What Samsung & Google Don’t Tell You About Beaming
October 8, 2012 32 Comments
Last Updated: May 13, 2013
Beaming Is Not New
By now you’ve provably seen the Samsung TV commercial where the wife sends a video to her husband by simply touching phones.Both Google and Samsung refer to this process as beaming. Beaming multimedia is very cool, but it’s not new. I helped create patent-pending software back in 2009 that sent music, photos or video from a web browser to a connected TV, stereo, game console or mobile phone. That was the first software that used the term “beam” to describe the wireless transmission of multimedia from a computer to a connected device, but an astute reader has pointed out Palm Pilots were beaming contacts, notes, to-do items and calendar entries more than a decade ago. Beaming of multimedia from one phone to another has been possible for over a year using this and other apps, but few knew this was possible before Samsung started running their commercials for the Galaxy S III. The technology which makes beaming possible is called NFC, which stands for Near Field Communication. NFC has been available on Android devices for almost two years. You can learn more about NFC and its many uses here. The technology used to beam the music playlist in Samsung’s TV commercial is called S Beam. It uses NFC and Wi-Fi Direct and has been available since May.

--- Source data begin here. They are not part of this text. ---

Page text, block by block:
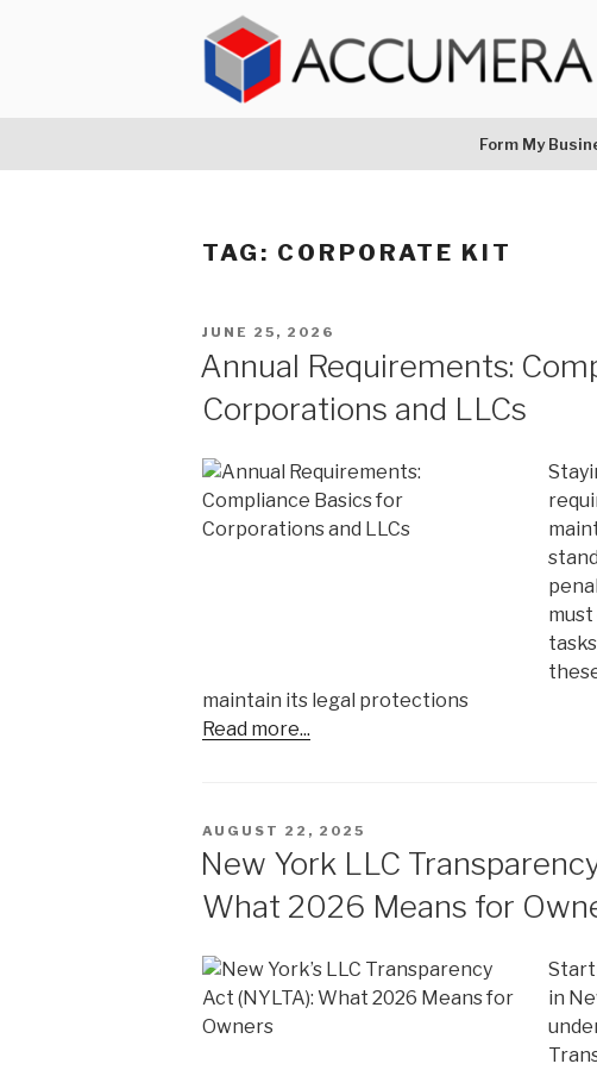
ACCUMERA LLC
Form My
TAG: CORPORATE KIT
POSTED
JUNE 25, 2026
Annual Requirements:
Corporations and LLCs
maintain its legal protections
Read more...
POSTED
AUGUST 22, 2025
New York LLC
What 2026 Means for
in
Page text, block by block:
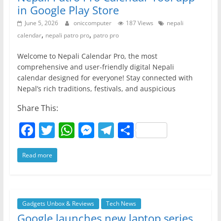
in Google Play Store
June 5, 2026 oniccomputer 187 Views
nepali
calendar, nepali patro pro, patro pro
Welcome to Nepali Calendar Pro, the most
comprehensive and user-friendly digital Nepali
calendar designed for everyone! Stay connected with
Nepal’s rich traditions, festivals, and auspicious
Share This:
F
a
c
b
o
T
w
itt
W
A
p
M
n
g
T
a
m
S
Read more
Gadgets Unbox & Reviews Tech News
Google launches new laptop series
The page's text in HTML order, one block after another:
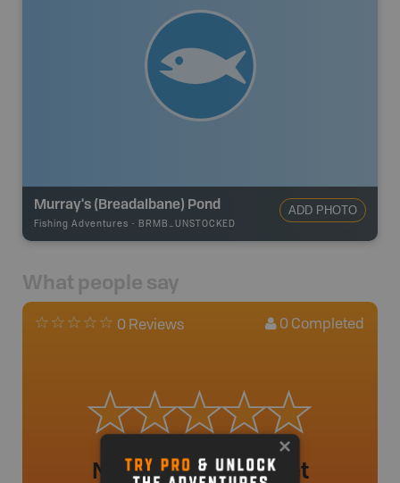
Murray's (Breadalbane) Pond
Fishing Adventures - BRMB_UNSTOCKED
ADD PHOTO
What people say
0 Reviews 0 Completed
No review added yet
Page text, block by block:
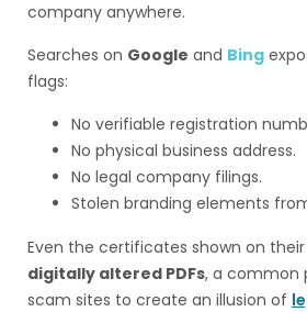
company anywhere.
Searches on Google and Bing
flags:
No verifiable registration
No physical business address.
No legal company filings.
Stolen branding elements
Even the certificates shown on
digitally altered PDFs, a common
scam sites to create an illusion of
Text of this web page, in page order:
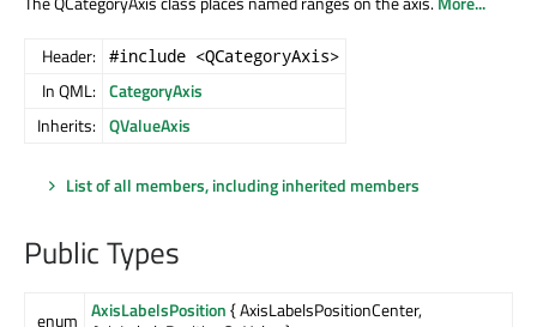
Header: #include <QCategoryAxis>
In QML: CategoryAxis
Inherits: QValueAxis
List of all members, including inherited members
Public Types
enum AxisLabelsPosition{ AxisLabelsPositionCenter,

Beaming Isn’t as Easy as It Looks
The Samsung commercial makes beaming look easy. Google claims Android Beam lets users share with a single tap. Is it really this easy? No. Beaming only works after both mobile devices have been setup properly. Before I wrote this article, I couldn’t even get beaming to work between my Samsung Galaxy S III and a Nexus 7 tablet. But once I setup both devices properly and learned a few tricks, beaming now works almost 100% of the time. This article will teach you how to beam like a pro.
How to Beam Like a Pro
The section will teach you how to setup your devices and use Android Beam.
- In order to beam items from one phone to another, you need two Android devices that have NFC support. Here’s a list of all of the phones with NFC support.
- Before trying to beam you must go to Settings/More Settings and make sure NFC is checked and Android Beam is enabled on both devices.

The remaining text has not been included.